TASK INPUT:
- Opening Delimiter -
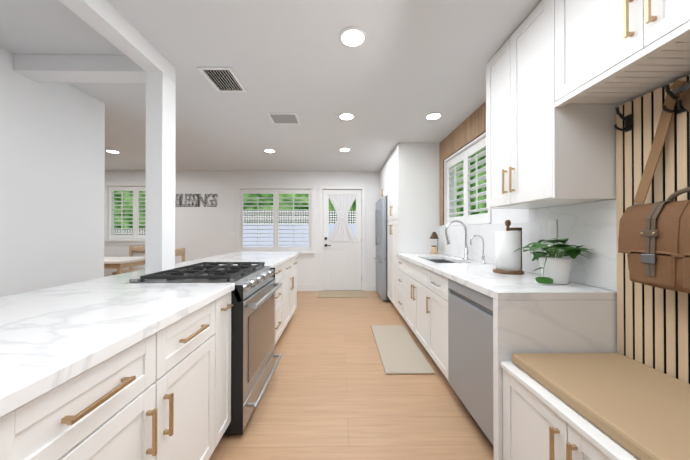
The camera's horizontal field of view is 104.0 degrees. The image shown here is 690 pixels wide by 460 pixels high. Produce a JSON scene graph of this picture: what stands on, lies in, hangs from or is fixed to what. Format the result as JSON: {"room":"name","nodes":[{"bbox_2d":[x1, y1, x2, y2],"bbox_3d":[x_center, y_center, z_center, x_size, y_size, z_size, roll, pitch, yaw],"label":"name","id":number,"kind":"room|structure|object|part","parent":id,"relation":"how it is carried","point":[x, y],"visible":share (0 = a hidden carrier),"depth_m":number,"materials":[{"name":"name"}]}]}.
{"room":"dining room and kitchen","nodes":[
{"label":"dining room and kitchen","id":0,"kind":"room"},
{"bbox_2d":[0,47,104,296],"bbox_3d":[-2.338,-0.005,0.114,0.140,2.440,4.930,0,0,-1],"label":"wall","id":1,"kind":"structure","parent":0,"point":[52,154],"depth_m":2.09,"materials":[{"name":"white paint"}]},
{"bbox_2d":[104,171,379,283],"bbox_3d":[-2.865,0.023,5.527,8.745,2.440,0.150,0,0,-1],"label":"wall","id":2,"kind":"structure","parent":0,"point":[201,231],"depth_m":5.46,"materials":[{"name":"white paint"}]},
{"bbox_2d":[104,182,145,244],"bbox_3d":[-4.241,-0.327,5.443,1.250,1.260,0.113,0,0,-1],"label":"dining room window","id":3,"kind":"structure","parent":2,"relation":"in","point":[135,187],"depth_m":5.45,"materials":[{"name":"white wood"}]},
{"bbox_2d":[175,194,216,206],"bbox_3d":[-3.001,-0.600,5.441,0.844,0.263,0.010,0,0,-1],"label":"sign","id":4,"kind":"object","parent":2,"relation":"attached to","point":[212,204],"visible":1,"depth_m":5.44,"materials":[{"name":"black metal"}]},
{"bbox_2d":[236,185,315,256],"bbox_3d":[-1.412,-0.177,5.484,1.630,1.460,0.113,0,0,-1],"label":"kitchen window","id":5,"kind":"structure","parent":2,"relation":"in","point":[275,191],"depth_m":5.49,"materials":[{"name":"white wood"}]},
{"bbox_2d":[297,284,376,290],"bbox_3d":[-2.865,1.173,5.437,8.343,0.140,0.013,0,0,-1],"label":"baseboard","id":6,"kind":"structure","parent":2,"relation":"attached to","point":[315,287],"depth_m":5.46,"materials":[{"name":"white"}]},
{"bbox_2d":[319,185,364,290],"bbox_3d":[-0.053,0.170,5.480,0.935,2.147,0.020,0,0,-1],"label":"door frame","id":7,"kind":"structure","parent":2,"relation":"attached to","point":[321,187],"depth_m":5.47,"materials":[{"name":"white wood"}]},
{"bbox_2d":[323,190,361,289],"bbox_3d":[-0.051,0.203,5.516,0.789,2.064,0.092,0,0,-1],"label":"entry door","id":8,"kind":"structure","parent":2,"relation":"in","point":[342,265],"depth_m":5.52,"materials":[{"name":"white"}]},
{"bbox_2d":[326,194,358,241],"bbox_3d":[-0.053,-0.250,5.510,0.675,0.979,0.024,0,0,-1],"label":"door curtain","id":9,"kind":"object","parent":8,"relation":"attached to","point":[342,230],"visible":1,"depth_m":5.51,"materials":[{"name":"white fabric"}]},
{"bbox_2d":[0,0,541,170],"bbox_3d":[-2.807,-1.268,1.554,8.745,0.100,8.210,0,0,-1],"label":"ceiling","id":10,"kind":"structure","parent":0,"point":[399,75],"depth_m":2.05,"materials":[{"name":"white paint"}]},
{"bbox_2d":[13,54,145,82],"bbox_3d":[-1.840,-1.157,1.942,0.906,0.112,0.148,0,0,-1],"label":"cross beam","id":11,"kind":"structure","parent":10,"relation":"attached to","point":[85,68],"depth_m":1.87,"materials":[{"name":"white paint"}]},
{"bbox_2d":[105,150,119,152],"bbox_3d":[-3.547,-1.198,4.118,0.176,0.008,0.176,0,0,-1],"label":"recessed light","id":12,"kind":"object","parent":10,"relation":"in","point":[112,151],"visible":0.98,"depth_m":4.10,"materials":[{"name":"white"}]},
{"bbox_2d":[59,0,175,82],"bbox_3d":[-1.297,-1.169,-0.152,0.115,0.112,4.351,0,0,-1],"label":"beam","id":13,"kind":"structure","parent":10,"relation":"attached to","point":[107,20],"depth_m":1.55,"materials":[{"name":"white paint"}]},
{"bbox_2d":[197,67,246,91],"bbox_3d":[-0.978,-1.206,2.180,0.250,0.012,0.350,0,0,-1],"label":"ceiling vent","id":14,"kind":"object","parent":10,"relation":"in","point":[222,79],"visible":1,"depth_m":2.15,"materials":[{"name":"white metal"}]},
{"bbox_2d":[264,149,275,152],"bbox_3d":[-1.142,-1.198,4.083,0.176,0.008,0.176,0,0,-1],"label":"recessed light","id":15,"kind":"object","parent":10,"relation":"in","point":[269,150],"visible":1,"depth_m":4.05,"materials":[{"name":"white"}]},
{"bbox_2d":[267,113,300,124],"bbox_3d":[-0.654,-1.202,2.923,0.310,0.012,0.285,0,0,-1],"label":"ceiling vent","id":16,"kind":"object","parent":10,"relation":"in","point":[286,118],"visible":0.98,"depth_m":2.90,"materials":[{"name":"white metal"}]},
{"bbox_2d":[339,148,350,151],"bbox_3d":[-0.005,-1.198,4.027,0.176,0.008,0.176,0,0,-1],"label":"recessed light","id":17,"kind":"object","parent":10,"relation":"in","point":[344,149],"visible":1,"depth_m":4.00,"materials":[{"name":"white"}]},
{"bbox_2d":[338,112,354,119],"bbox_3d":[0.017,-1.204,2.860,0.176,0.008,0.176,0,0,-1],"label":"recessed light","id":18,"kind":"object","parent":10,"relation":"in","point":[346,116],"visible":1,"depth_m":2.85,"materials":[{"name":"white plastic"}]},
{"bbox_2d":[339,26,366,46],"bbox_3d":[0.049,-1.210,1.696,0.176,0.008,0.176,0,0,-1],"label":"recessed light","id":19,"kind":"object","parent":10,"relation":"in","point":[353,36],"visible":1,"depth_m":1.68,"materials":[{"name":"white"}]},
{"bbox_2d":[425,112,441,119],"bbox_3d":[0.939,-1.204,2.853,0.176,0.008,0.176,0,0,-1],"label":"recessed light","id":20,"kind":"object","parent":10,"relation":"in","point":[433,116],"visible":1,"depth_m":2.85,"materials":[{"name":"white"}]},
{"bbox_2d":[209,290,493,459],"bbox_3d":[-2.807,1.272,1.541,8.745,0.100,8.210,0,0,-1],"label":"floor","id":21,"kind":"structure","parent":0,"point":[334,391],"depth_m":1.90,"materials":[{"name":"brown wood"}]},
{"bbox_2d":[104,257,144,273],"bbox_3d":[-4.299,0.863,4.566,1.650,0.750,0.800,0,0,-1],"label":"dining table","id":22,"kind":"object","parent":21,"relation":"on","point":[119,264],"visible":0.1,"depth_m":4.33,"materials":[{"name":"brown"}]},
{"bbox_2d":[112,246,144,274],"bbox_3d":[-4.083,0.782,5.181,0.420,0.920,0.442,0,0,-1],"label":"dining chair","id":23,"kind":"object","parent":21,"relation":"on","point":[132,249],"visible":0.31,"depth_m":5.35,"materials":[{"name":"brown wood"}]},
{"bbox_2d":[0,256,296,459],"bbox_3d":[-1.101,0.789,2.173,0.925,0.874,3.419,0,0,-1],"label":"kitchen island","id":24,"kind":"object","parent":21,"relation":"on","point":[116,367],"depth_m":0.89,"materials":[{"name":"white wood"}]},
{"bbox_2d":[0,252,298,411],"bbox_3d":[-1.118,0.330,2.177,0.940,0.040,3.475,0,0,-1],"label":"island countertop","id":25,"kind":"structure","parent":24,"relation":"on","point":[47,335],"depth_m":0.93,"materials":[{"name":"white stone"}]},
{"bbox_2d":[145,72,175,273],"bbox_3d":[-1.327,-0.396,1.945,0.115,1.407,0.148,0,0,-1],"label":"post","id":26,"kind":"object","parent":25,"relation":"on","point":[160,173],"visible":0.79,"depth_m":1.87,"materials":[{"name":"white paint"}]},
{"bbox_2d":[175,248,184,262],"bbox_3d":[-3.033,0.778,4.585,0.442,0.920,0.420,0,0,-1],"label":"dining chair","id":27,"kind":"object","parent":21,"relation":"on","point":[180,252],"visible":0.19,"depth_m":4.66,"materials":[{"name":"brown wood"}]},
{"bbox_2d":[127,262,282,434],"bbox_3d":[-0.905,0.747,1.949,0.751,0.956,0.764,0,0,-1],"label":"range","id":28,"kind":"object","parent":21,"relation":"on","point":[253,362],"visible":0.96,"depth_m":1.70,"materials":[{"name":"silver metal"}]},
{"bbox_2d":[317,291,366,297],"bbox_3d":[-0.058,1.235,5.201,0.930,0.011,0.510,0,0,-1],"label":"door mat","id":29,"kind":"object","parent":21,"relation":"on","point":[328,294],"visible":1,"depth_m":5.14,"materials":[{"name":"fabric"}]},
{"bbox_2d":[374,197,390,301],"bbox_3d":[0.929,0.341,5.041,0.711,1.800,0.868,0,0,-1],"label":"refrigerator","id":30,"kind":"object","parent":21,"relation":"on","point":[381,221],"visible":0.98,"depth_m":4.69,"materials":[{"name":"silver metal"}]},
{"bbox_2d":[371,325,434,373],"bbox_3d":[0.547,1.221,2.868,0.420,0.015,1.165,0,0,-1],"label":"kitchen mat","id":31,"kind":"object","parent":21,"relation":"on","point":[399,351],"visible":0.98,"depth_m":2.68,"materials":[{"name":"beige fabric"}]},
{"bbox_2d":[388,143,440,309],"bbox_3d":[1.027,0.017,4.164,0.598,2.438,0.868,0,0,-1],"label":"tall cabinet","id":32,"kind":"object","parent":21,"relation":"on","point":[409,181],"depth_m":3.73,"materials":[{"name":"white wood"}]},
{"bbox_2d":[405,279,424,347],"bbox_3d":[1.046,0.909,2.866,0.598,0.641,0.959,0,0,-1],"label":"base cabinet","id":33,"kind":"object","parent":21,"relation":"on","point":[414,288],"depth_m":2.84,"materials":[{"name":"white wood"}]},
{"bbox_2d":[398,259,456,319],"bbox_3d":[1.036,0.796,3.506,0.598,0.874,0.436,0,0,-1],"label":"base cabinet","id":34,"kind":"object","parent":21,"relation":"on","point":[407,268],"depth_m":3.26,"materials":[{"name":"white wood"}]},
{"bbox_2d":[397,251,456,258],"bbox_3d":[1.027,0.337,3.492,0.618,0.040,0.470,0,0,-1],"label":"countertop","id":35,"kind":"structure","parent":34,"relation":"on","point":[400,255],"depth_m":3.27,"materials":[{"name":"white stone"}]},
{"bbox_2d":[429,232,438,253],"bbox_3d":[1.191,0.169,3.600,0.122,0.294,0.124,0,0,-1],"label":"lamp","id":36,"kind":"object","parent":35,"relation":"on","point":[434,249],"visible":1,"depth_m":3.57,"materials":[{"name":"brown wood"}]},
{"bbox_2d":[425,271,532,398],"bbox_3d":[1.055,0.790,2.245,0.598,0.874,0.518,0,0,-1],"label":"base cabinet","id":37,"kind":"object","parent":21,"relation":"on","point":[512,322],"depth_m":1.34,"materials":[{"name":"white wood"}]},
{"bbox_2d":[448,279,493,445],"bbox_3d":[1.037,0.789,1.683,0.553,0.868,0.598,0,0,-1],"label":"dishwasher","id":38,"kind":"object","parent":37,"relation":"in","point":[470,346],"visible":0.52,"depth_m":1.61,"materials":[{"name":"silver metal"}]},
{"bbox_2d":[421,263,616,302],"bbox_3d":[1.049,0.329,1.942,0.618,0.040,1.230,0,0,-1],"label":"countertop","id":39,"kind":"structure","parent":37,"relation":"on","point":[506,288],"depth_m":1.49,"materials":[{"name":"white stone"}]},
{"bbox_2d":[426,259,455,262],"bbox_3d":[1.036,0.449,2.906,0.374,0.186,0.724,0,0,-1],"label":"sink","id":40,"kind":"object","parent":39,"relation":"in","point":[433,260],"depth_m":3.26,"materials":[{"name":"silver metal"}]},
{"bbox_2d":[445,220,468,259],"bbox_3d":[1.171,0.104,2.801,0.249,0.416,0.093,0,0,-1],"label":"faucet","id":41,"kind":"object","parent":39,"relation":"on","point":[466,252],"visible":1,"depth_m":2.81,"materials":[{"name":"silver metal"}]},
{"bbox_2d":[470,235,485,263],"bbox_3d":[1.224,0.178,2.496,0.145,0.266,0.061,0,0,-1],"label":"filter faucet","id":42,"kind":"object","parent":39,"relation":"on","point":[483,257],"visible":1,"depth_m":2.48,"materials":[{"name":"silver metal"}]},
{"bbox_2d":[493,220,523,273],"bbox_3d":[1.185,0.118,1.960,0.196,0.380,0.196,0,0,-1],"label":"paper towel holder","id":43,"kind":"object","parent":39,"relation":"on","point":[508,244],"visible":1,"depth_m":1.90,"materials":[{"name":"white paper"}]},
{"bbox_2d":[514,238,592,283],"bbox_3d":[1.183,0.176,1.569,0.295,0.259,0.410,0,0,-1],"label":"potted plant","id":44,"kind":"object","parent":39,"relation":"on","point":[556,269],"visible":1,"depth_m":1.51,"materials":[{"name":"green plant"}]},
{"bbox_3d":[1.221,0.231,1.565,0.170,0.150,0.170,0,0,-1],"label":"pot","id":45,"kind":"part","parent":44,"relation":"part of","materials":[{"name":"white ceramic"}]},
{"bbox_2d":[500,361,638,459],"bbox_3d":[1.062,0.928,0.742,0.628,0.580,1.157,0,0,-1],"label":"bench","id":46,"kind":"object","parent":21,"relation":"on","point":[540,422],"visible":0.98,"depth_m":1.06,"materials":[{"name":"white wood"}]},
{"bbox_2d":[512,353,689,459],"bbox_3d":[1.070,0.612,0.741,0.525,0.048,1.130,0,0,-1],"label":"bench cushion","id":47,"kind":"object","parent":46,"relation":"on","point":[639,410],"visible":0.98,"depth_m":0.96,"materials":[{"name":"fabric"}]},
{"bbox_2d":[441,75,688,225],"bbox_3d":[1.442,0.002,1.509,0.150,2.440,8.010,0,0,-1],"label":"wall","id":48,"kind":"structure","parent":0,"point":[499,216],"depth_m":2.39,"materials":[{"name":"white paint"}]},
{"bbox_2d":[380,160,387,202],"bbox_3d":[1.014,-0.893,5.048,0.598,0.608,0.890,0,0,-1],"label":"upper cabinet","id":49,"kind":"object","parent":48,"relation":"attached to","point":[384,171],"depth_m":4.94,"materials":[{"name":"white wood"}]},
{"bbox_2d":[439,102,485,224],"bbox_3d":[1.332,-0.640,2.852,0.026,1.138,1.768,0,0,-1],"label":"wall panel","id":50,"kind":"object","parent":48,"relation":"attached to","point":[470,128],"visible":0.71,"depth_m":3.12,"materials":[{"name":"brown wood"}]},
{"bbox_2d":[444,132,490,225],"bbox_3d":[1.366,-0.492,3.041,0.088,0.875,1.100,0,0,-1],"label":"window","id":51,"kind":"structure","parent":48,"relation":"in","point":[467,218],"depth_m":3.01,"materials":[{"name":"white wood"}]},
{"bbox_2d":[486,47,535,208],"bbox_3d":[1.194,-0.683,1.794,0.333,1.061,0.341,0,0,-1],"label":"upper cabinet","id":52,"kind":"object","parent":48,"relation":"attached to","point":[493,67],"depth_m":1.86,"materials":[{"name":"white wood"}]},
{"bbox_2d":[440,199,616,290],"bbox_3d":[1.340,0.082,2.533,0.020,0.458,2.400,0,0,-1],"label":"backsplash","id":53,"kind":"structure","parent":48,"relation":"attached to","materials":[{"name":"stone"}]},
{"bbox_2d":[548,220,556,237],"bbox_3d":[1.336,-0.006,1.737,0.008,0.116,0.072,0,0,-1],"label":"outlet","id":54,"kind":"object","parent":53,"relation":"attached to","point":[552,228],"visible":1,"depth_m":1.73,"materials":[{"name":"white plastic"}]},
{"bbox_2d":[502,0,631,207],"bbox_3d":[1.199,-0.685,1.506,0.333,1.061,0.462,0,0,-1],"label":"upper cabinet","id":55,"kind":"object","parent":48,"relation":"attached to","point":[556,151],"depth_m":1.38,"materials":[{"name":"white wood"}]},
{"bbox_2d":[562,0,689,99],"bbox_3d":[1.204,-0.923,1.110,0.333,0.588,0.447,0,0,-1],"label":"upper cabinet","id":56,"kind":"object","parent":48,"relation":"attached to","point":[565,79],"depth_m":1.15,"materials":[{"name":"white wood"}]},
{"bbox_2d":[614,74,689,383],"bbox_3d":[1.285,0.014,0.750,0.182,1.239,1.157,0,0,-1],"label":"wall","id":57,"kind":"structure","parent":48,"relation":"attached to","point":[653,212],"depth_m":1.13,"materials":[{"name":"beige wood"}]},
{"label":"outside","id":58,"kind":"structure","parent":0,"visible":0},
{"bbox_2d":[114,191,144,234],"bbox_3d":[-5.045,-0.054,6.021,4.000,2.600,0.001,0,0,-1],"label":"garden","id":59,"kind":"object","parent":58,"point":[128,211],"visible":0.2,"depth_m":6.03,"materials":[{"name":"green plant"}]},
{"bbox_2d":[243,194,355,246],"bbox_3d":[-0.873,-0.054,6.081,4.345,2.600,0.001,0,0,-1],"label":"view","id":60,"kind":"structure","parent":58,"point":[351,216],"depth_m":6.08,"materials":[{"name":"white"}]},
{"bbox_2d":[457,148,487,216],"bbox_3d":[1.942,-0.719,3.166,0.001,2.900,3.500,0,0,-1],"label":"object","id":61,"kind":"structure","parent":58,"point":[481,205],"depth_m":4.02,"materials":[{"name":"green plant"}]}
]}
- Closing Delimiter -
TASK OBJECTIVE: Each line above that contains the word "nodes" should be returned.

RESPONSE BELOW:
The camera's horizontal field of view is 104.0 degrees. The image shown here is 690 pixels wide by 460 pixels high. Produce a JSON scene graph of this picture: what stands on, lies in, hangs from or is fixed to what. Format the result as JSON: {"room":"name","nodes":[{"bbox_2d":[x1, y1, x2, y2],"bbox_3d":[x_center, y_center, z_center, x_size, y_size, z_size, roll, pitch, yaw],"label":"name","id":number,"kind":"room|structure|object|part","parent":id,"relation":"how it is carried","point":[x, y],"visible":share (0 = a hidden carrier),"depth_m":number,"materials":[{"name":"name"}]}]}.
{"room":"dining room and kitchen","nodes":[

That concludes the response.